Parse a string using multiple delimiters


#1

Hello and greetings,

I’m a new over here and I’ve started migrating some Python code to Julia, but I stuck at a dead end. Sorry to provide some .py lines in this forum, but I got some doubts about the best (fastest) way to do the same in Julia.

Functions explanation:
Executing the function parsertoken("_My input.string", " _,.", 2) will result “input”.
Parsercount(“Julia=-rocks!”, " =-") will result 2.
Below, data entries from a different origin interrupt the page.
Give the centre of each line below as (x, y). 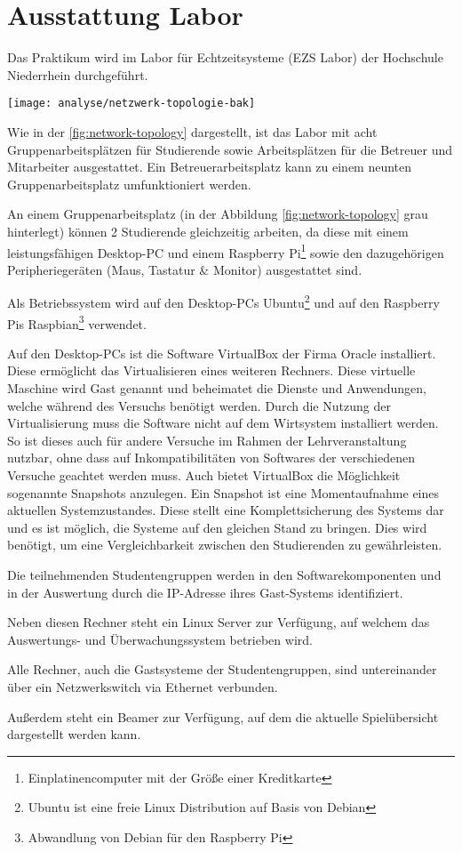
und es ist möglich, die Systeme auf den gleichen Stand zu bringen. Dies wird (217, 527)
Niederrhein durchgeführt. (78, 74)
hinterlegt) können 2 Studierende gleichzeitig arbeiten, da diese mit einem (208, 231)
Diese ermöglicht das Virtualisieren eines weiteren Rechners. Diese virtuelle (211, 370)
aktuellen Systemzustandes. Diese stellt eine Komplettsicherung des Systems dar (226, 510)
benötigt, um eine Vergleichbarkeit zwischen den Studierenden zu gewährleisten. (225, 545)
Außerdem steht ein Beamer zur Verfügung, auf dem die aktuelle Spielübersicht (223, 716)
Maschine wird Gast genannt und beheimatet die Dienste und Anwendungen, (217, 388)

def parsertoken(istring, idelimiters, iposition):
    """
    Return a specific token of a given input string,
    considering its position and the provided delimiters

    :param istring: raw input string
    :param idelimiteres: delimiters to split the tokens
    :param iposition: position of the token
    :return: token
    """
    	vlist=''.join([s if s not in idelimiters else ' ' for s in istring]).split()
    	return vlist[vposition]

def parsercount(istring, idelimiters):
    """
    Return the number of tokens at the input string
    considering the delimiters provided

    :param istring: raw input string
    :param idelimiteres: delimiters to split the tokens
    :return: a list with all the tokens found
    """
    	vlist=''.join([s if s not in idelimiters else ' ' for s in istring]).split()
    	return len(vlist)-1

Given I really care about speed, in my Julia implementation, I’m thinking to change the former API, mainly because to get multiple tokens from a string, I have to split the string every single time.

Cheers


#2

Why not call

tokens = split("_My input.string", (' ','_',',','.'))

and then you can get whatever tokens you want from the resulting list?

If you need only a single token, e.g. the 3rd token, you could write a more efficient function to do that. It wouldn’t be too hard to adapt the Base.split function to pull out a specific token or set of tokens, since Base.split is only 30 lines of code.